------ Information given ------

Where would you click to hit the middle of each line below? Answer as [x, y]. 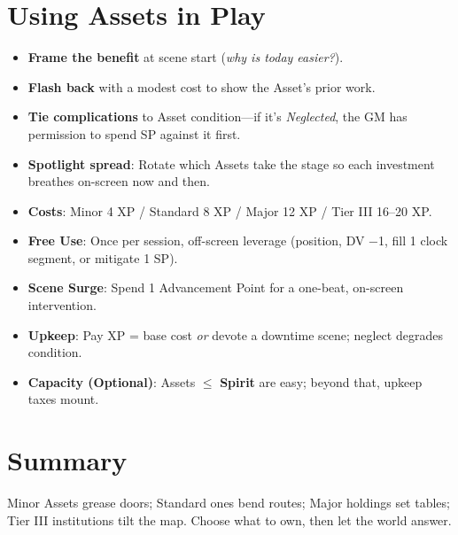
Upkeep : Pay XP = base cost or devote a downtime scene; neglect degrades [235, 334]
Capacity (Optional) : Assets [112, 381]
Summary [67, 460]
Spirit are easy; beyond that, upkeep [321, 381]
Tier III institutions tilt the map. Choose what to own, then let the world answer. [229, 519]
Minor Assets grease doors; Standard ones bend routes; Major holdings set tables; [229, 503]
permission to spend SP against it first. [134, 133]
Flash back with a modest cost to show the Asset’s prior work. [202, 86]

------
------ Information given ------

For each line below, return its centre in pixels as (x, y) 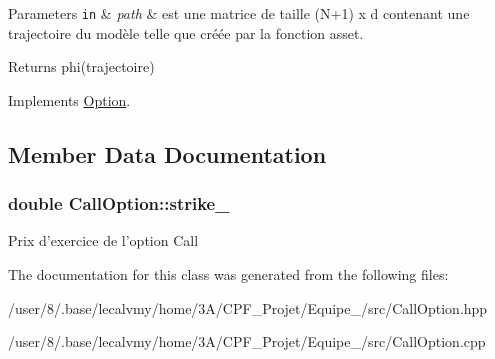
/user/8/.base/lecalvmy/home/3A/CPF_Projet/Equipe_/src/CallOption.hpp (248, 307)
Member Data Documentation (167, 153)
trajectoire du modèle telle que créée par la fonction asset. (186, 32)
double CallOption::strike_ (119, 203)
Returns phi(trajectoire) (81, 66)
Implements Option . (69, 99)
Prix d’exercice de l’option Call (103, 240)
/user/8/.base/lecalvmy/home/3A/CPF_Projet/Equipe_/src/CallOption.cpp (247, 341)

------

(Exercise instructions)
Wherever a line of the entries holds the string "lecalvmy", copy that line.

(Answer to the exercise)
/user/8/.base/lecalvmy/home/3A/CPF_Projet/Equipe_/src/CallOption.hpp (248, 307)
/user/8/.base/lecalvmy/home/3A/CPF_Projet/Equipe_/src/CallOption.cpp (247, 341)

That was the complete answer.